A few researchers suggest that these abilities seemingly spring from nowhere once a model reaches a certain size. This has fueled some people’s wishful predictions that increasing size means a disproportionate increase in unpredictable potential capabilities. In other words, the value of an LLM may scale faster than the inputs and there is no way to tell what will emerge or when.
Why This Matters
The observation that previous research conclusions were skewed based on the choice of metrics is a useful check on existing practices. That is how the scientific process works. Researchers build on each other’s work in some cases and help subsequent studies avoid heading down a dead end.
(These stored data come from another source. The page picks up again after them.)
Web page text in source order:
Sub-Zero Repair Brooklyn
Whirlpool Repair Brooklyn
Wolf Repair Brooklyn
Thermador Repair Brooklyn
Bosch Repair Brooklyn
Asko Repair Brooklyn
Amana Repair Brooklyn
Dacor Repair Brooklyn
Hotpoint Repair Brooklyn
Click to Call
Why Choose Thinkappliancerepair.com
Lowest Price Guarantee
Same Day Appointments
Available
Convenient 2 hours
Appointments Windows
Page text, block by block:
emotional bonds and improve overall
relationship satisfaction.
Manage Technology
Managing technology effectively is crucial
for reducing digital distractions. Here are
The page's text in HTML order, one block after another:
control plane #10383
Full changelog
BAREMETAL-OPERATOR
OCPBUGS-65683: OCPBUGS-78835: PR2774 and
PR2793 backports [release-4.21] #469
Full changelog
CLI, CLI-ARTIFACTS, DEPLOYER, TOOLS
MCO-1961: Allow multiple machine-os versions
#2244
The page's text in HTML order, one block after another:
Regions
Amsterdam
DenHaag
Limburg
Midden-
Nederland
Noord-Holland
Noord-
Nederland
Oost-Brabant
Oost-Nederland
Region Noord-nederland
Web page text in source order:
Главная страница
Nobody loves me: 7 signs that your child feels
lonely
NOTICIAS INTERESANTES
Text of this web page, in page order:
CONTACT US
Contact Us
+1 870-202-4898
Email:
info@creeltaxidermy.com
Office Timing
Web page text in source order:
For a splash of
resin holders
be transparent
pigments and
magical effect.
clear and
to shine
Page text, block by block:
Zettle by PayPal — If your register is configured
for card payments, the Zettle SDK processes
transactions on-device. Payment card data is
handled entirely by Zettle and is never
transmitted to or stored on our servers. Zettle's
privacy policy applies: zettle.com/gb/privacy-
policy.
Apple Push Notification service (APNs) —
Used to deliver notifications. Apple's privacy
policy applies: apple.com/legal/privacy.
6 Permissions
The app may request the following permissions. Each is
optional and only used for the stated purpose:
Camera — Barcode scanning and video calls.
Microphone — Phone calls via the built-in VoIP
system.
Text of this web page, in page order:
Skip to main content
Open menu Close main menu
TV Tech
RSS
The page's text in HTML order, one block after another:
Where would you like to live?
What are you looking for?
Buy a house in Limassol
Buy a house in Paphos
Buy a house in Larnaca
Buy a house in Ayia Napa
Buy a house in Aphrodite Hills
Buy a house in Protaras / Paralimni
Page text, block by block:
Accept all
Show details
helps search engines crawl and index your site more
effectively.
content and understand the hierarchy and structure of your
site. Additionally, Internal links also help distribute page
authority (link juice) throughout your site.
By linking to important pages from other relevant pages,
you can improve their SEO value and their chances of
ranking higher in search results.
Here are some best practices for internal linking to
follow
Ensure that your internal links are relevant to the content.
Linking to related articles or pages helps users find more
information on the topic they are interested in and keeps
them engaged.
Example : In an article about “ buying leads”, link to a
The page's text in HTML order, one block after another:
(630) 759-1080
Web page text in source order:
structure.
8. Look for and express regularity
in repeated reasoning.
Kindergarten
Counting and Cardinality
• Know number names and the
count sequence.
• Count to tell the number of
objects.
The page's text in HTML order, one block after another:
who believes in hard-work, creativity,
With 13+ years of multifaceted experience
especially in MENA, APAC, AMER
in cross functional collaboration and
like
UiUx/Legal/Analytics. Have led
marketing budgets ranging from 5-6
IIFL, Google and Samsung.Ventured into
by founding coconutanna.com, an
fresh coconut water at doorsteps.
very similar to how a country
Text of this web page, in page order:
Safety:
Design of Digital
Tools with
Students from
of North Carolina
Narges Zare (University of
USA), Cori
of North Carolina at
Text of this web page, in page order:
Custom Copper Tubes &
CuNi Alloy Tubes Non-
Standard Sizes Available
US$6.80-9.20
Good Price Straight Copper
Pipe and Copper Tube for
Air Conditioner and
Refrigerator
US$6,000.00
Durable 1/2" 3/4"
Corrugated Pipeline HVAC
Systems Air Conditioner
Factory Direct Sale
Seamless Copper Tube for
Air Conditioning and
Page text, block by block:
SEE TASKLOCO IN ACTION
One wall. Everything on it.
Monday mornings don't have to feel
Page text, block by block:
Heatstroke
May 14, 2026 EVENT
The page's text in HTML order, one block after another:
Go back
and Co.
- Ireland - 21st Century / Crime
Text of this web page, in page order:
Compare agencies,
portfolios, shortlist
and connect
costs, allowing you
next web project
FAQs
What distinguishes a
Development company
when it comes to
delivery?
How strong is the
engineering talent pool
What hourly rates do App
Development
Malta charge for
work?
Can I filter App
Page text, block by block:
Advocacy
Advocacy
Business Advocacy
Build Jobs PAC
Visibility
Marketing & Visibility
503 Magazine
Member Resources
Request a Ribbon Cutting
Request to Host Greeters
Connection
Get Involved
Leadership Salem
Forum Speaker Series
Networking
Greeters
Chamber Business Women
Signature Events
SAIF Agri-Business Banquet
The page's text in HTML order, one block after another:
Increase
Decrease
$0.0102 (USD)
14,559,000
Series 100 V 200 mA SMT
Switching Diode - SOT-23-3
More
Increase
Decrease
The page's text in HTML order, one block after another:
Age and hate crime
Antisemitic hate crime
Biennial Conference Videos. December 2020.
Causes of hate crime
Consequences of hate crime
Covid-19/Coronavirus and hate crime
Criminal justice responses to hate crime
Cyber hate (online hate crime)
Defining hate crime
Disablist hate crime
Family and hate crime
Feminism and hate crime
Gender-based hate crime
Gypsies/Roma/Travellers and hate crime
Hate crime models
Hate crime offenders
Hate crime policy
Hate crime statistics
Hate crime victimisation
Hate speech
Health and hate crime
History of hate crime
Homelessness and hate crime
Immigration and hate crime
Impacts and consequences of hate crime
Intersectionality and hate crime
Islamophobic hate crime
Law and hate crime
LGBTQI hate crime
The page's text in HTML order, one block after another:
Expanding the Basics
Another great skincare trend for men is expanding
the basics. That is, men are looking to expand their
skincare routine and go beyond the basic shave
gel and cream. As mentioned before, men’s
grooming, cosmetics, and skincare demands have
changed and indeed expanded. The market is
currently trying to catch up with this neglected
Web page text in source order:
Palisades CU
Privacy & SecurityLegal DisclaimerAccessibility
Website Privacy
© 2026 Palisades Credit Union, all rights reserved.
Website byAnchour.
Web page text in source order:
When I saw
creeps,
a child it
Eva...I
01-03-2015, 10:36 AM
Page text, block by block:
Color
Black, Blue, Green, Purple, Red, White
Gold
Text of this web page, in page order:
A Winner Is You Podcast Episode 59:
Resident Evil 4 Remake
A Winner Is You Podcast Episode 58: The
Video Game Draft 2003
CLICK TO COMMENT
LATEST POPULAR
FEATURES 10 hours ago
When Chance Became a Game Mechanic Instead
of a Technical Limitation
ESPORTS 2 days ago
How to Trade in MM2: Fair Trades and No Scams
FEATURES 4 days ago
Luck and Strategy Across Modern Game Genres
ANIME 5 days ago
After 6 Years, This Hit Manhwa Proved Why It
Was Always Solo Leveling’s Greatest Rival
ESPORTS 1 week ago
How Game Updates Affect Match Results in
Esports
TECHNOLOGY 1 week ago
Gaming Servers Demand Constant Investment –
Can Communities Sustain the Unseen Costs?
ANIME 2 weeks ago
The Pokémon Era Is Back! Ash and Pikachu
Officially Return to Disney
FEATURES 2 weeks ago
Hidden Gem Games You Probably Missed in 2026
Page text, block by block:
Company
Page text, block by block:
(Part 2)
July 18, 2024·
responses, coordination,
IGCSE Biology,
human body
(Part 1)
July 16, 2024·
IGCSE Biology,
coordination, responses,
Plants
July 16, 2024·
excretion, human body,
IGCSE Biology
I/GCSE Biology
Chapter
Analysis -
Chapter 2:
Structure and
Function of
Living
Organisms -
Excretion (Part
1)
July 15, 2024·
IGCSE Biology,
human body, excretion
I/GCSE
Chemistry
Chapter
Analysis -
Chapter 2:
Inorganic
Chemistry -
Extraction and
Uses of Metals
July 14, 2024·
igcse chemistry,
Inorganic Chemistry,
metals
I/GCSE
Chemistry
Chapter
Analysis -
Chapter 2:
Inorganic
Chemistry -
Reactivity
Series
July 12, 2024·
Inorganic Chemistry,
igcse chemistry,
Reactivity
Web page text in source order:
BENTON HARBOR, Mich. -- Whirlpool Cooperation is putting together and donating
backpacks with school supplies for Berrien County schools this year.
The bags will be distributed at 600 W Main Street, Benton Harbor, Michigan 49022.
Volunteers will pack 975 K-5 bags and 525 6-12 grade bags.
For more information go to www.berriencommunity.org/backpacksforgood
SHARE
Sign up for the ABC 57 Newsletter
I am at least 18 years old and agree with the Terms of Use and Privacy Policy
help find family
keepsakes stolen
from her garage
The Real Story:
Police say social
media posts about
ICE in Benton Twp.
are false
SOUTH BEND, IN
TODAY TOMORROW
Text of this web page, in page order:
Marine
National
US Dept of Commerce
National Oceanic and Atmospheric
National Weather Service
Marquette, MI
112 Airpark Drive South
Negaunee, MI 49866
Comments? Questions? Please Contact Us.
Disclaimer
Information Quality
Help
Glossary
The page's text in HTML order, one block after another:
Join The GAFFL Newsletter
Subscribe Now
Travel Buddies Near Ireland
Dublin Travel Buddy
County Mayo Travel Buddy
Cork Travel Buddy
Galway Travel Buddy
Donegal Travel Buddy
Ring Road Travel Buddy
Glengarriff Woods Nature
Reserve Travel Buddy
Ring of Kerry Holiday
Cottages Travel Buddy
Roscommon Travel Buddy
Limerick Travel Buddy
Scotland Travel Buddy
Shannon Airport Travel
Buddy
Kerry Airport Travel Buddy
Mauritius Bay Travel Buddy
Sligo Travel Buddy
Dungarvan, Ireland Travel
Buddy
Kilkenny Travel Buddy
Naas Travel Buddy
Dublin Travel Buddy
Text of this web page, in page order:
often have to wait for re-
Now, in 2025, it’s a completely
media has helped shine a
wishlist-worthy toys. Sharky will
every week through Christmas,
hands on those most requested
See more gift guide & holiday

However, the more important factor here relates to the quest for artificial general intelligence (AGI) and fears of what it may bring. The famous Musk letter from the Future of Life Institute that called for a six-month moratorium on advanced AI development cited the “emergent abilities research” as evidence of a looming threat. The letter stated in part:
“Unfortunately, this level of planning and management is not happening, even though recent months have seen AI labs locked in an out-of-control race to develop and deploy ever more powerful digital minds that no one – not even their creators – can understand, predict, or reliably control.
…
“We call on all AI labs to immediately pause for at least 6 months the training of AI systems more powerful than GPT-4 … stepping back from the dangerous race to ever-larger unpredictable black-box models with emergent capabilities.”
The latest Stanford research calls the premise behind these fears into question. If the models are not unpredictable and do not express emergent abilities, then the fear of sentient machines and the rise of robot overlords may be overstated.
HAI’s interview concludes with the observation, “We don’t need to worry about accidentally stumbling onto artificial general intelligence (AGI). Yes, AGI may still have huge consequences for human society, Schaeffer says, ‘but if it emerges, we should be able to see it coming.’”
A Comment on AI Fears
You may have noticed that I am skeptical of AGI alarmism. I do not think there is a zero probability of achieving AGI nor do I think very bad outcomes are impossible. Given the potential for a very bad outcome, I don’t fault people for wanting to monitor the situation. However, AGI or AI sentience seems exceedingly unlikely in the near term.
This latest paper suggests LLM performance and abilities may be more transparent and predictable than some researchers have suggested. Maybe we don’t need to take a step back from advanced AI research. Maybe we need to step back from alarmism.
I recognize that many people strongly believe it is inevitable a superintelligent AI will emerge and it could quickly evolve beyond human control. If you have that belief, make your case in the comments. I’d be happy to have the discussion. For now, I just don’t see any evidence that the fantastical claims are probable. Maybe the evidence is there, but the “emergent abilities” thesis looks much weaker in light of the new research.